Now, I am saying and I may be wrong, as I am not a sangoma, but come June next year we will still be dealing with the Williams matter, if not even later, right. In that period, you are giving somebody, who you don’t want interfering with anybody on campus, the right, because you are trying to follow procedure and be fair, isn’t it, so it means that [indistinct] I want to subpoena the eminent (sic); he is going to say that, I want to talk to students, talk to people who were there at that place, I will call witnesses and in order to do that, he can’t do that sitting outside campus and each time coming here having to ask the Rector because he is going to say no that is prejudicial because I mean the Rector would know who he wants to meet, so I’m just telling you the scenario that is backed by how this fellow has behaved over the years, alright. So when you actually say DC, please be clear that you are then saying that the person has a right to prepare for the DC and have people representing him and so on and so on, a process that may drag out [indistinct]. When you expel him, he won’t mess around like he messed your committee over six months; he must go to court, you understand? And we are at this point, he must go to court and ventilate this thing in court, right, so that then the court can convene us all to come and [indistinct] then submit that report, you say forget about the case, the second case, we are just expelling on the basis of this eminent person’s report, so they can go and spend money to go to court and do that, so that we can create an atmosphere where we say to him because you are expelled, you are not allowed to be on the premises of the University, full stop; he must go and fight in court.…”
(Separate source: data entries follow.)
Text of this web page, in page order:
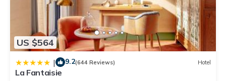
US $564
| 9.2(644 Reviews) Hotel
La Fantaisie
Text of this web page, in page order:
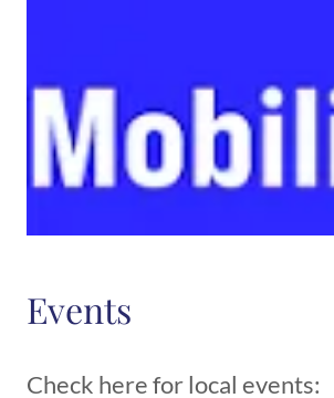
Events
Check here for local events:
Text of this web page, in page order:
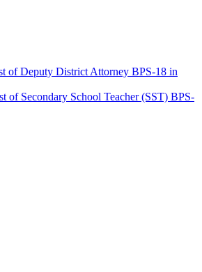
of Deputy District Attorney BPS-18 in
of Secondary School Teacher (SST) BPS-
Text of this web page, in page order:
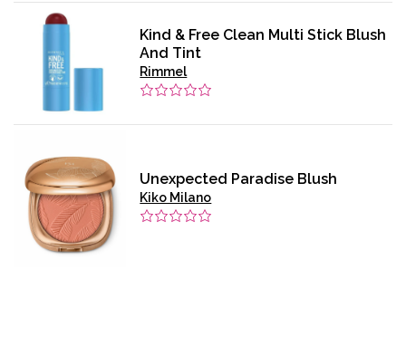
Kind & Free Clean Multi Stick Blush
And Tint
Rimmel
Unexpected Paradise Blush
Kiko Milano
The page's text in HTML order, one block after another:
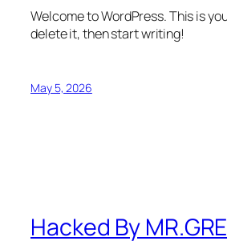
Welcome to WordPress. This is
delete it, then start writing!
May 5, 2026
Hacked By
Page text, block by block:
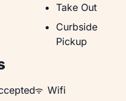
Take Out
Take Out
Curbside Pickup
Curbside
Pickup
WiFiWifi
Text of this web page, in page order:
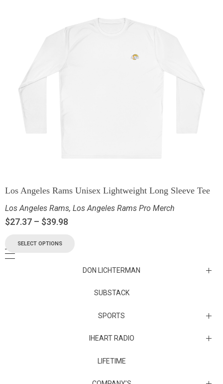
Los Angeles Rams Unisex Lightweight Long Sleeve Tee
Los Angeles Rams, Los Angeles Rams Pro Merch
$27.37 – $39.98
SELECT OPTIONS
DON LICHTERMAN
Los Angeles Rams Substack
Substack
SUBSTACK
SPORTS
IHEART RADIO
Episodes
LIFETIME
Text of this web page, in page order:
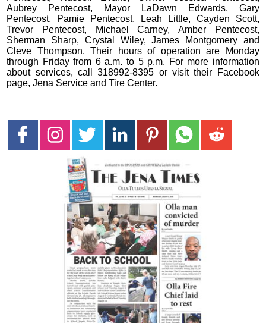
Aubrey Pentecost, Mayor LaDawn Edwards, Gary
Pentecost, Pamie Pentecost, Leah Little, Cayden Scott,
Trevor Pentecost, Michael Carney, Amber Pentecost,
Sherman Sharp, Crystal Wiley, James Montgomery and
Cleve Thompson. Their hours of operation are Monday
through Friday from 6 a.m. to 5 p.m. For more information
about services, call 318992-8395 or visit their Facebook
page, Jena Service and Tire Center.
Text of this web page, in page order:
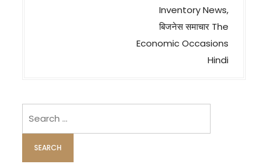
i
o
n
Inventory News,
बिजनेस समाचार The
Economic Occasions
Hindi
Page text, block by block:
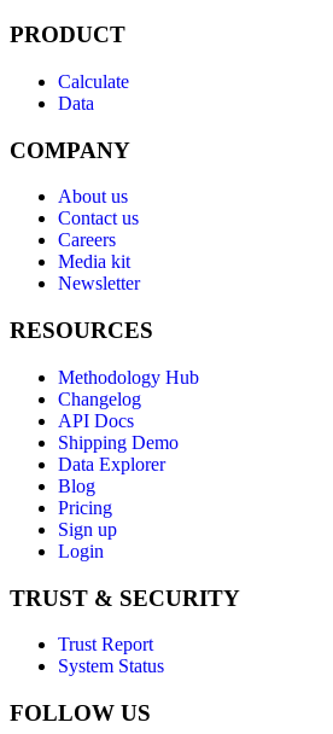
PRODUCT
Calculate
Data
COMPANY
About us
Contact us
Careers
Media kit
Newsletter
RESOURCES
Methodology Hub
Changelog
API Docs
Shipping Demo
Data Explorer
Blog
Pricing
Sign up
Login
TRUST & SECURITY
Trust Report
System Status
FOLLOW US

[44] After Dr Patel had reminded the Council that the previous litigation had cost the University more than a million Rand only for the Council to be reminded by Schippers J that the courts certainly consider procedural fairness, and again urged his colleagues not to be hasty but to “rather do it properly”, the chair gratuitously offered his misguided understanding of some of the legal concepts being bandied about by those around the table:

When you work on prima facie and you talk about ratio decidendi , you complicate it because the prima facie case is for a court of law, okay we are not working on (sic) a court of law test here. The test is according to our eminent person’s (sic); it had nothing to do with this higher level of the court, right and at that stage we were ready to accept it as an expulsion, okay.”

[45] The chair then upped the ante and pushed for an end to the debate effectively overruling the reasoned response of the Rector, suggesting that the latter should let the Council make its decision and “sit this one out …so that he is not [later] blamed for the decision of Council.” Having described the first applicant in the nastiest of terms he formulated his position thus:

The issue for me is this, is as simple as this; the cancer that we have been referring to… equals Brian Williams, equals his protégé as Maqula who in complete disregard of the suspension have come into our environment, become a president of convocation whose territory belongs to Council, summons our people, our academics to come to them to talk to them about why they are going to look into this [Institutional] Statute that we are trying to change and whatever, whatever it is….

Council must make its decision and Council, as risky as it might be, because this is the difference is (sic) that other people are very conventional in the way they deal with things and that is why we are sitting where we are sitting now, because unconventionally we have always chosen to go the safer route and what have you. Last time, this is not the same, I keep reminding people; it is not the same as last time, last time there was no eminent report, there was no report from eminent persons. Last time we never sat with him and got him to acknowledge that he has done wrong and therefore must apologise and desist from continuing to do wrong. Last time he did not continue to do things with students and burn our University where he was now suspended on the basis of what was happening on our campus, our resources being looted and he was not at the time agreeing with us and said we are lice infested whatever, whatever it is. Now, for me this is very different from the last time and we followed process. How did we follow process? We laid charges, we said investigate, we called him, he refused to come, he refused to come to a council appointed body in complete disregard of what we may think and feel and want to do as this University. So he has no regard for the authority of this University. In my view therefore, I back up the JJ motion that has been backed up, so if somebody has another motion, let’s hear the motion and then let’s talk about it and vote on it if we want to do; me, I am happy to get to that point now to say let’s vote on the motion.”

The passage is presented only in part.